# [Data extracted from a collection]

- - - - - - -

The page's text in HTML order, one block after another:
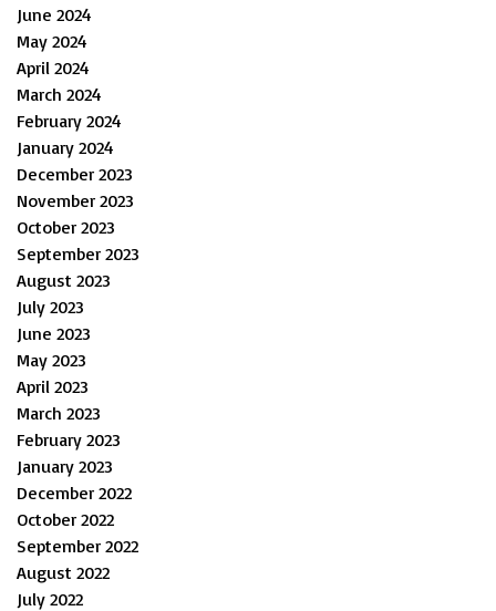
June 2024
May 2024
April 2024
March 2024
February 2024
January 2024
December 2023
November 2023
October 2023
September 2023
August 2023
July 2023
June 2023
May 2023
April 2023
March 2023
February 2023
January 2023
December 2022
October 2022
September 2022
August 2022
July 2022
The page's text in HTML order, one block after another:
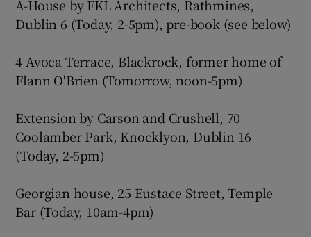
A-House by FKL Architects, Rathmines,
Dublin 6 (Today, 2-5pm), pre-book (see below)
4 Avoca Terrace, Blackrock, former home of
Flann O'Brien (Tomorrow, noon-5pm)
Extension by Carson and Crushell, 70
Coolamber Park, Knocklyon, Dublin 16
(Today, 2-5pm)
Georgian house, 25 Eustace Street, Temple
Bar (Today, 10am-4pm)
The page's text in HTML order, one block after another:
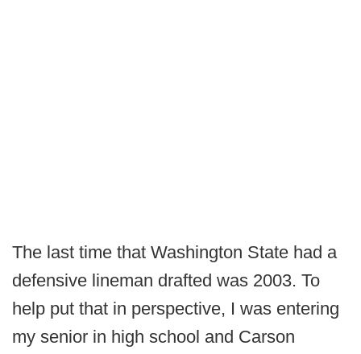
The last time that Washington State had a
defensive lineman drafted was 2003. To
help put that in perspective, I was entering
my senior in high school and Carson
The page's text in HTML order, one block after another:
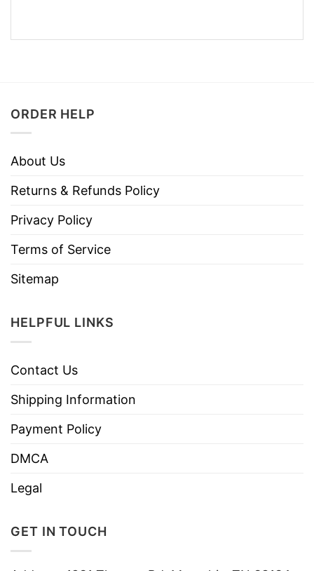
ORDER HELP
About Us
Returns & Refunds Policy
Privacy Policy
Terms of Service
Sitemap
HELPFUL LINKS
Contact Us
Shipping Information
Payment Policy
DMCA
Legal
GET IN TOUCH
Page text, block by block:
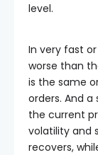
level.
In very fast
worse than
is the same
orders. And
the current
volatility and
recovers,
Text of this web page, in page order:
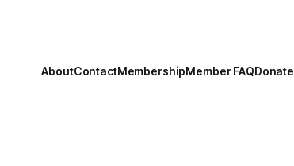
AboutContactMembershipMember FAQDonate
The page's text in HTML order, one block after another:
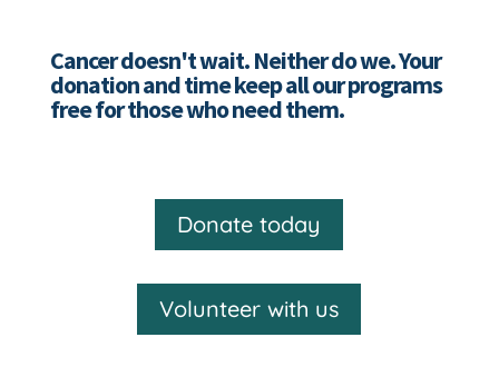
Cancer doesn't wait. Neither do we. Your
donation and time keep all our programs
free for those who need them.
Donate today
Volunteer with us
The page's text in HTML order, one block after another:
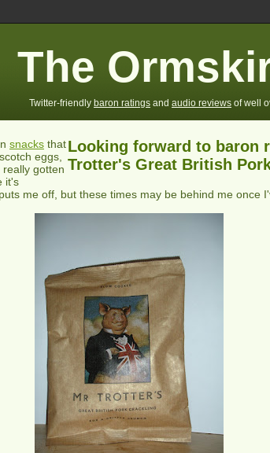
The
Twitter-friendly baron ratings and audio reviews of well
Looking forward to baron
Trotter's Great British
snacks that
eggs,
gotten
it's
me off, but these times may be behind me once
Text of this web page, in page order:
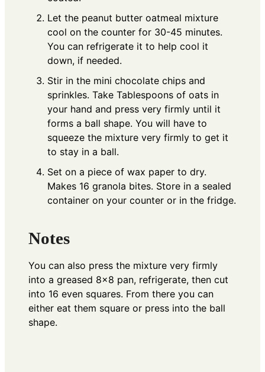
Let the peanut butter oatmeal mixture
cool on the counter for 30-45 minutes.
You can refrigerate it to help cool it
down, if needed.
Stir in the mini chocolate chips and
sprinkles. Take Tablespoons of oats in
your hand and press very firmly until it
forms a ball shape. You will have to
squeeze the mixture very firmly to get it
to stay in a ball.
Set on a piece of wax paper to dry.
Makes 16 granola bites. Store in a sealed
container on your counter or in the fridge.
Notes
You can also press the mixture very firmly
into a greased 8x8 pan, refrigerate, then cut
into 16 even squares. From there you can
either eat them square or press into the ball
shape.
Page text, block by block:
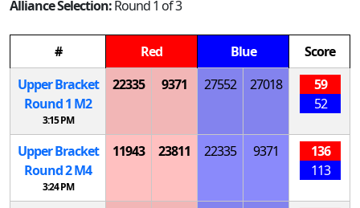
Alliance Selection:Round 1 of 3
# Red Blue
Score
Upper Bracket
Round 1 M2
3:15 PM
22335 9371 27552 27018
59
52
Upper Bracket
Round 2M4
3:24 PM
11943 23811 22335 9371
136
113
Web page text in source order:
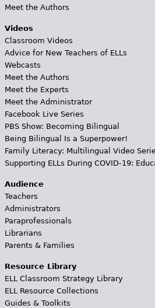
Meet the Authors
Videos
Classroom Videos
Advice for New Teachers of ELLs
Webcasts
Meet the Authors
Meet the Experts
Meet the Administrator
Facebook Live Series
PBS Show: Becoming Bilingual
Being Bilingual Is a Superpower!
Family Literacy: Multilingual Video
Supporting ELLs During COVID-19:
Audience
Teachers
Administrators
Paraprofessionals
Librarians
Parents & Families
Resource Library
ELL Classroom Strategy Library
ELL Resource Collections
Guides & Toolkits
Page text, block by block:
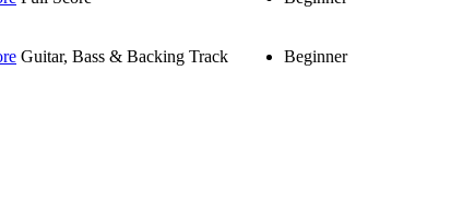
Guitar, Bass & Backing Track Beginner
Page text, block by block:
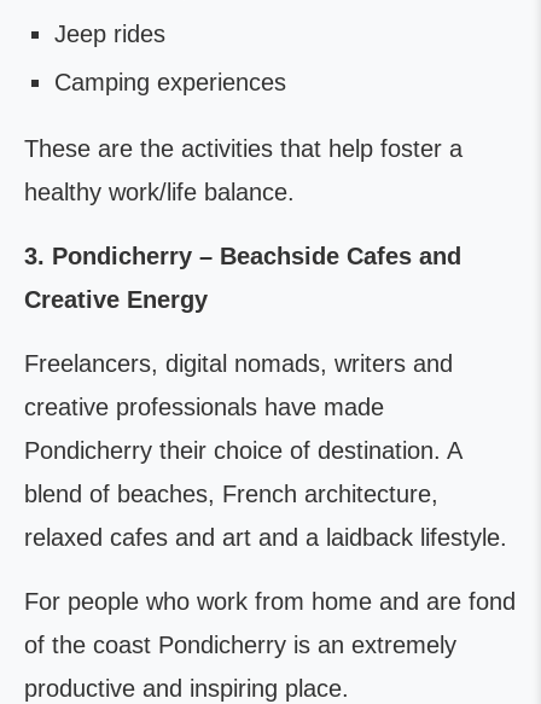
Jeep rides
Camping experiences
These are the activities that help foster a
healthy work/life balance.
3. Pondicherry – Beachside Cafes and
Creative Energy
Freelancers, digital nomads, writers and
creative professionals have made
Pondicherry their choice of destination. A
blend of beaches, French architecture,
relaxed cafes and art and a laidback lifestyle.
For people who work from home and are fond
of the coast Pondicherry is an extremely
productive and inspiring place.
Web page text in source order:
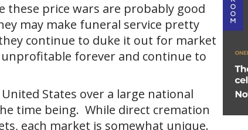
these price wars are probably good
may make funeral service pretty
continue to duke it out for market
forever and continue to
States over a large national
time being. While direct cremation
each market is somewhat unique.
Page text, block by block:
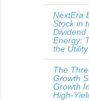
NextEra
Stock in
Dividend
Energy:
the
The
Growth
Growth
High-
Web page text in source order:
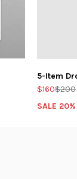
5-Item
$160$200
SALE 20%
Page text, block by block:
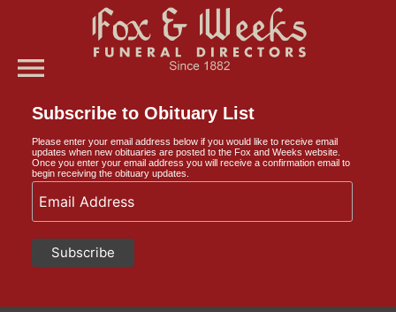
menu
Subscribe to Obituary List
Please enter your email address below if you would like to receive email
updates when new obituaries are posted to the Fox and Weeks website.
Once you enter your email address you will receive a confirmation email to
begin receiving the obituary updates.
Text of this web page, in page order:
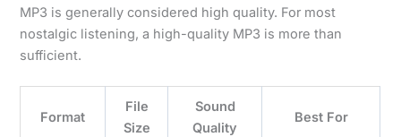
MP3 is generally considered high quality. For most
nostalgic listening, a high-quality MP3 is more than
sufficient.
Format
File
Size
Sound
Quality
Best For
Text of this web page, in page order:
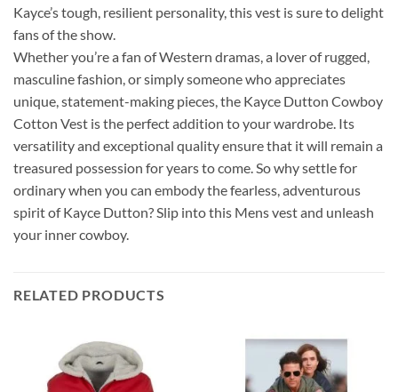
Kayce’s tough, resilient personality, this vest is sure to delight
fans of the show.
Whether you’re a fan of Western dramas, a lover of rugged,
masculine fashion, or simply someone who appreciates
unique, statement-making pieces, the Kayce Dutton Cowboy
Cotton Vest is the perfect addition to your wardrobe. Its
versatility and exceptional quality ensure that it will remain a
treasured possession for years to come. So why settle for
ordinary when you can embody the fearless, adventurous
spirit of Kayce Dutton? Slip into this Mens vest and unleash
your inner cowboy.
RELATED PRODUCTS
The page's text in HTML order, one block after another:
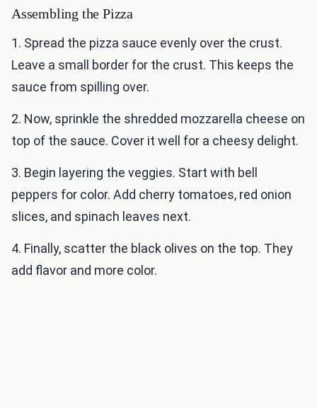
Assembling the Pizza
1. Spread the pizza sauce evenly over the crust.
Leave a small border for the crust. This keeps the
sauce from spilling over.
2. Now, sprinkle the shredded mozzarella cheese on
top of the sauce. Cover it well for a cheesy delight.
3. Begin layering the veggies. Start with bell
peppers for color. Add cherry tomatoes, red onion
slices, and spinach leaves next.
4. Finally, scatter the black olives on the top. They
add flavor and more color.
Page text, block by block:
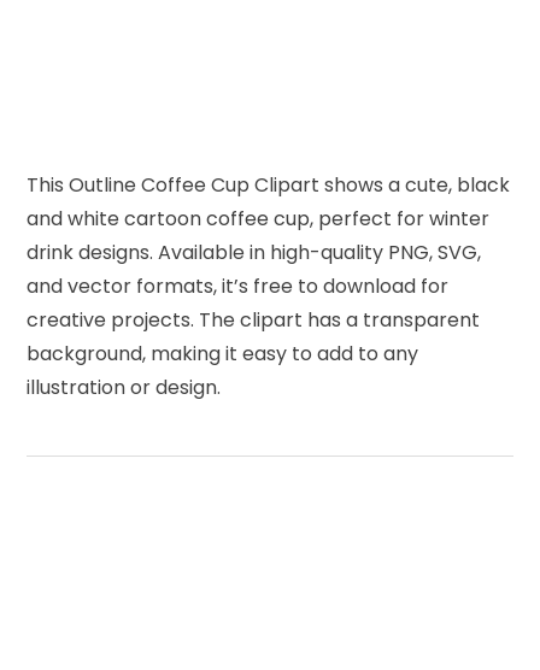
This Outline Coffee Cup Clipart shows a cute, black
and white cartoon coffee cup, perfect for winter
drink designs. Available in high-quality PNG, SVG,
and vector formats, it’s free to download for
creative projects. The clipart has a transparent
background, making it easy to add to any
illustration or design.
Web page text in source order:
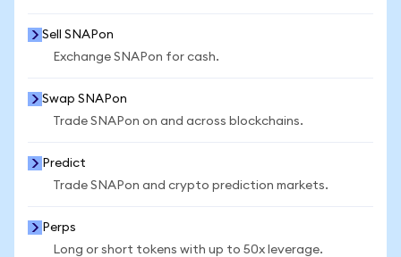
Sell SNAPon
Exchange SNAPon for cash.
Swap SNAPon
Trade SNAPon on and across blockchains.
Predict
Trade SNAPon and crypto prediction markets.
Perps
Long or short tokens with up to 50x leverage.
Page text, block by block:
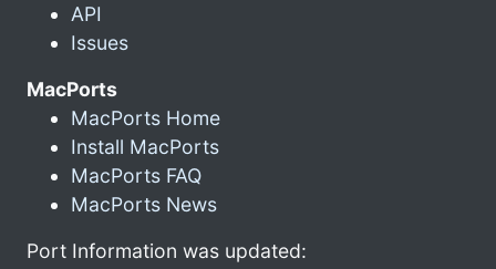
API
Issues
MacPorts
MacPorts Home
Install MacPorts
MacPorts FAQ
MacPorts News
Port Information was updated:

- - - - - - -

# [Exercise description]
Please copy the records above word for word, leaving out every picture.

# [Written response]
The page's text in HTML order, one block after another:
June 2024
May 2024
April 2024
March 2024
February 2024
January 2024
December 2023
November 2023
October 2023
September 2023
August 2023
July 2023
June 2023
May 2023
April 2023
March 2023
February 2023
January 2023
December 2022
October 2022
September 2022
August 2022
July 2022
The page's text in HTML order, one block after another:
A-House by FKL Architects, Rathmines,
Dublin 6 (Today, 2-5pm), pre-book (see below)
4 Avoca Terrace, Blackrock, former home of
Flann O'Brien (Tomorrow, noon-5pm)
Extension by Carson and Crushell, 70
Coolamber Park, Knocklyon, Dublin 16
(Today, 2-5pm)
Georgian house, 25 Eustace Street, Temple
Bar (Today, 10am-4pm)
The page's text in HTML order, one block after another:
The last time that Washington State had a
defensive lineman drafted was 2003. To
help put that in perspective, I was entering
my senior in high school and Carson
The page's text in HTML order, one block after another:
ORDER HELP
About Us
Returns & Refunds Policy
Privacy Policy
Terms of Service
Sitemap
HELPFUL LINKS
Contact Us
Shipping Information
Payment Policy
DMCA
Legal
GET IN TOUCH
Page text, block by block:
level.
In very fast
worse than
is the same
orders. And
the current
volatility and
recovers,
Text of this web page, in page order:
AboutContactMembershipMember FAQDonate
The page's text in HTML order, one block after another:
Cancer doesn't wait. Neither do we. Your
donation and time keep all our programs
free for those who need them.
Donate today
Volunteer with us
The page's text in HTML order, one block after another:
The
Twitter-friendly baron ratings and audio reviews of well
Looking forward to baron
Trotter's Great British
snacks that
eggs,
gotten
it's
me off, but these times may be behind me once
Text of this web page, in page order:
Let the peanut butter oatmeal mixture
cool on the counter for 30-45 minutes.
You can refrigerate it to help cool it
down, if needed.
Stir in the mini chocolate chips and
sprinkles. Take Tablespoons of oats in
your hand and press very firmly until it
forms a ball shape. You will have to
squeeze the mixture very firmly to get it
to stay in a ball.
Set on a piece of wax paper to dry.
Makes 16 granola bites. Store in a sealed
container on your counter or in the fridge.
Notes
You can also press the mixture very firmly
into a greased 8x8 pan, refrigerate, then cut
into 16 even squares. From there you can
either eat them square or press into the ball
shape.
Page text, block by block:
Alliance Selection:Round 1 of 3
# Red Blue
Score
Upper Bracket
Round 1 M2
3:15 PM
22335 9371 27552 27018
59
52
Upper Bracket
Round 2M4
3:24 PM
11943 23811 22335 9371
136
113
Web page text in source order:
Meet the Authors
Videos
Classroom Videos
Advice for New Teachers of ELLs
Webcasts
Meet the Authors
Meet the Experts
Meet the Administrator
Facebook Live Series
PBS Show: Becoming Bilingual
Being Bilingual Is a Superpower!
Family Literacy: Multilingual Video
Supporting ELLs During COVID-19:
Audience
Teachers
Administrators
Paraprofessionals
Librarians
Parents & Families
Resource Library
ELL Classroom Strategy Library
ELL Resource Collections
Guides & Toolkits
Page text, block by block:
Guitar, Bass & Backing Track Beginner
Page text, block by block:
Jeep rides
Camping experiences
These are the activities that help foster a
healthy work/life balance.
3. Pondicherry – Beachside Cafes and
Creative Energy
Freelancers, digital nomads, writers and
creative professionals have made
Pondicherry their choice of destination. A
blend of beaches, French architecture,
relaxed cafes and art and a laidback lifestyle.
For people who work from home and are fond
of the coast Pondicherry is an extremely
productive and inspiring place.
Web page text in source order:
these price wars are probably good
may make funeral service pretty
continue to duke it out for market
forever and continue to
States over a large national
time being. While direct cremation
each market is somewhat unique.
Page text, block by block:
NextEra
Stock in
Dividend
Energy:
the
The
Growth
Growth
High-
Web page text in source order:
5-Item
$160$200
SALE 20%
Page text, block by block:
menu
Subscribe to Obituary List
Please enter your email address below if you would like to receive email
updates when new obituaries are posted to the Fox and Weeks website.
Once you enter your email address you will receive a confirmation email to
begin receiving the obituary updates.
Text of this web page, in page order:
MP3 is generally considered high quality. For most
nostalgic listening, a high-quality MP3 is more than
sufficient.
Format
File
Size
Sound
Quality
Best For
Text of this web page, in page order:
Kayce’s tough, resilient personality, this vest is sure to delight
fans of the show.
Whether you’re a fan of Western dramas, a lover of rugged,
masculine fashion, or simply someone who appreciates
unique, statement-making pieces, the Kayce Dutton Cowboy
Cotton Vest is the perfect addition to your wardrobe. Its
versatility and exceptional quality ensure that it will remain a
treasured possession for years to come. So why settle for
ordinary when you can embody the fearless, adventurous
spirit of Kayce Dutton? Slip into this Mens vest and unleash
your inner cowboy.
RELATED PRODUCTS
The page's text in HTML order, one block after another:
Assembling the Pizza
1. Spread the pizza sauce evenly over the crust.
Leave a small border for the crust. This keeps the
sauce from spilling over.
2. Now, sprinkle the shredded mozzarella cheese on
top of the sauce. Cover it well for a cheesy delight.
3. Begin layering the veggies. Start with bell
peppers for color. Add cherry tomatoes, red onion
slices, and spinach leaves next.
4. Finally, scatter the black olives on the top. They
add flavor and more color.
Page text, block by block:
This Outline Coffee Cup Clipart shows a cute, black
and white cartoon coffee cup, perfect for winter
drink designs. Available in high-quality PNG, SVG,
and vector formats, it’s free to download for
creative projects. The clipart has a transparent
background, making it easy to add to any
illustration or design.
Web page text in source order:
Sell SNAPon
Exchange SNAPon for cash.
Swap SNAPon
Trade SNAPon on and across blockchains.
Predict
Trade SNAPon and crypto prediction markets.
Perps
Long or short tokens with up to 50x leverage.
Page text, block by block:
API
Issues
MacPorts
MacPorts Home
Install MacPorts
MacPorts FAQ
MacPorts News
Port Information was updated:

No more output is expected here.